What you will do: Each line of the data must reappear exactly in your answer, with no images included.

Dataset extract:
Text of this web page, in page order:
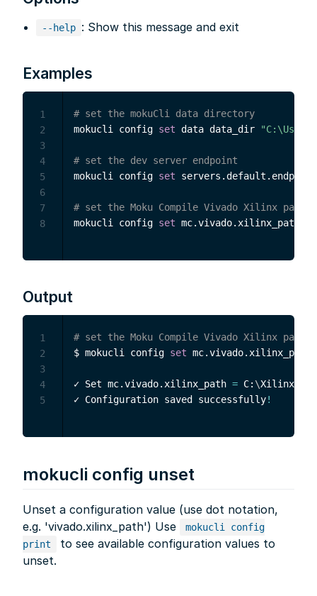
--help : Show this message and exit
Examples
# set the mokuCli data directory
mokucli config set data data_dir
# set the dev server endpoint
mokucli config set
# set the Moku Compile Vivado Xilinx path
mokucli config set mc.vivado.xilinx_path
1
2
3
4
5
6
7
8
Output
# set the Moku Compile Vivado Xilinx path
$ mokucli config set mc.vivado.xilinx_path
✓ Set mc.vivado.xilinx_path = C: \Xilinx
✓ Configuration saved successfully!
1
2
3
4
5
mokucli config unset
Unset a configuration value (use dot notation,
e.g. 'vivado.xilinx_path') Use
mokucli config
print
to see available configuration values to
unset.

Response below:
Text of this web page, in page order:
--help : Show this message and exit
Examples
# set the mokuCli data directory
mokucli config set data data_dir
# set the dev server endpoint
mokucli config set
# set the Moku Compile Vivado Xilinx path
mokucli config set mc.vivado.xilinx_path
1
2
3
4
5
6
7
8
Output
# set the Moku Compile Vivado Xilinx path
$ mokucli config set mc.vivado.xilinx_path
✓ Set mc.vivado.xilinx_path = C: \Xilinx
✓ Configuration saved successfully!
1
2
3
4
5
mokucli config unset
Unset a configuration value (use dot notation,
e.g. 'vivado.xilinx_path') Use
mokucli config
print
to see available configuration values to
unset.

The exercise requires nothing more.